Nukilan.id – Direktur Eksekutif The Aceh Institute Fajran Zain mengatakan, kehadiran Komisi Pemberantasan Korupsi (KPK) di Aceh terkesan menteror pejabat di Aceh dengan memilih target yang diteror, sehingga nantinya potensi koruptif juga ada di KPK.
“Ketika mereka mencoba hadir sebagai lembaga yang bisa memutuskan nasib orang, tidak menutup kemungkinan terjadinya transaksi-transaksi. Ini pernah terjadi di beberapa kasus, misalnya di Jawa justru kemudian penyidik KPK sendiri yang menjadi masalah, karena mereka lembaga yang super body yang bekerja secara subjectif lalu kemudian diberi kekuasaan besar,” kata Fajran Zain ketika dikonfirmasi Nukilan.id, Selasa (26/10/2021).

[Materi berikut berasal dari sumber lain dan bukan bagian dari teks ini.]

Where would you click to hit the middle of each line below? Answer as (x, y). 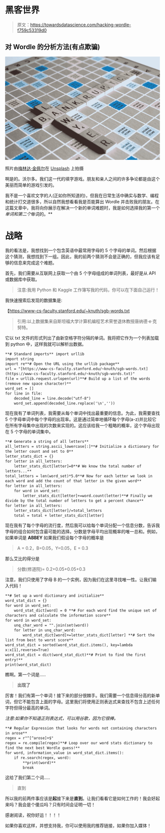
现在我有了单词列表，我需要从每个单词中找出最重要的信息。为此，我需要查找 (82, 413)
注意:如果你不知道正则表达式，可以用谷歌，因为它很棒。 (62, 719)
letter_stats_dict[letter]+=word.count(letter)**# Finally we (88, 496)
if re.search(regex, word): (42, 758)
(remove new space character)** (38, 384)
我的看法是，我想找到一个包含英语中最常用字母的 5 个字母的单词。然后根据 (81, 251)
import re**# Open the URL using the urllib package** (62, 364)
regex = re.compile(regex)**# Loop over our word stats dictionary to (79, 743)

Menurut Fajran, persoalan sekarang KPK bekerja tidak intranparansi, kemudian proses bekerja berlarut-larut, dan ketika heboh tidak ada kesimpulan yang ditakutkan, tidak ada tersangka dalam setiap kasus.
“Persoalan ruang-ruang yang subjectif itulah kemudian ditambah dengan kekuasaan yang mereka miliki cenderung menimbulkan penyalahgunaan kekuasaan, yang dapat menjadi potensi korupsi di tubuh KPK sendiri,” jelas Fajran.

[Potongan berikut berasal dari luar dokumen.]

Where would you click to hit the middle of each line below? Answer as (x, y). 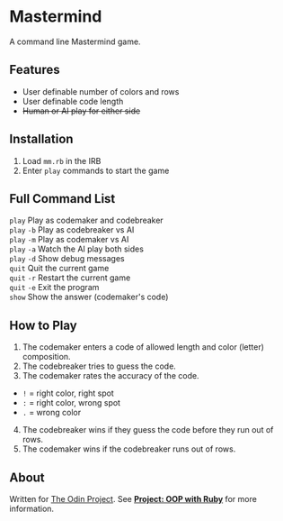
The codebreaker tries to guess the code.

Disampaikan Fajran, sebenarnya KPK itu, seperti kita tahu, memang lembaga yang pada zamannya dulu adalah lembaga super body, apabila bermasalah dengan KPK pasti sudah ada keputusan yang independen dan objektif.

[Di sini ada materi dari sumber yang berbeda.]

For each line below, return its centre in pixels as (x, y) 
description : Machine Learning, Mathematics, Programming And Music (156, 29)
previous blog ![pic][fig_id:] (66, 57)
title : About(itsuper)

“KPK dulu dikenal independensi, cuma KPK sekarang cenderung sudah menjadi lembaga politis, dalam arti KPK dengan powernya itu dia bisa menargetkan sipapun yang kemudian secara subjectif dipandang tidak sejalan dengan kepentingan pihak tertentu. Makanya hari ini sebenarnya banyak perkara kalau sudah berurusan dengan KPK sudah putus urusannya, hari ini tidak seperti itu lagi,” jelasnya.
Jadi–lanjutnya–permasalahan KPK di Aceh hari ini secara psikologis memang akan mengangu performa setiap orang yang dijadikan target KPK, walaupun awalnya hanya sebagai saksi, dan kita tahu pertama dipanggil menjadi saksi, kedua jadi saksi dan kemudian bisa dijadikan tersangka.
“Yang menjadi kendala ada ruang subjectif disana, ada orang-orang yang dijadikan tersangka, dan ada yang berhenti cuma ditingkatan saksi,” kata Fajran.
Untuk itu–Fajran berharap proses penyelidikan KPK di Aceh tidak perlu berlama-lama, harus cepat dan tuntas dibuka ke publik, bahwa sekian lama pemeriksaan ternyata tidak ditemukan kasus dugaan apapun, lalu pulihkan nama baik orang yang dipanggil dengan terbuka kepada publik.